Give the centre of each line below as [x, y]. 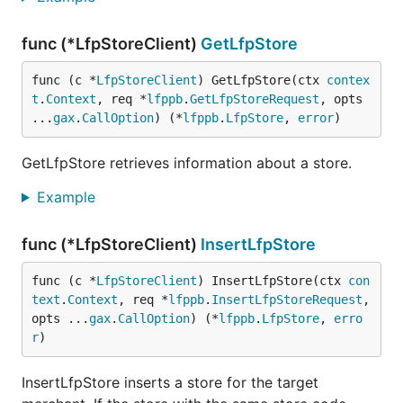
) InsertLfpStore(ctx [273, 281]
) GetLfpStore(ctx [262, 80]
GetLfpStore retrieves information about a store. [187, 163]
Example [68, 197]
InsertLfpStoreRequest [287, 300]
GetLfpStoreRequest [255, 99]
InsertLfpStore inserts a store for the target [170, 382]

=-=-=

▶ **AIM OF THE EXERCISE**:
Repeat the records verbatim, excluding pictures.

▶ **OUTPUT FOR THIS EXERCISE**:
Give the centre of each line below as [x, y]. 
) InsertLfpStore(ctx [273, 281]
) GetLfpStore(ctx [262, 80]
GetLfpStore retrieves information about a store. [187, 163]
Example [68, 197]
InsertLfpStoreRequest [287, 300]
GetLfpStoreRequest [255, 99]
InsertLfpStore inserts a store for the target [170, 382]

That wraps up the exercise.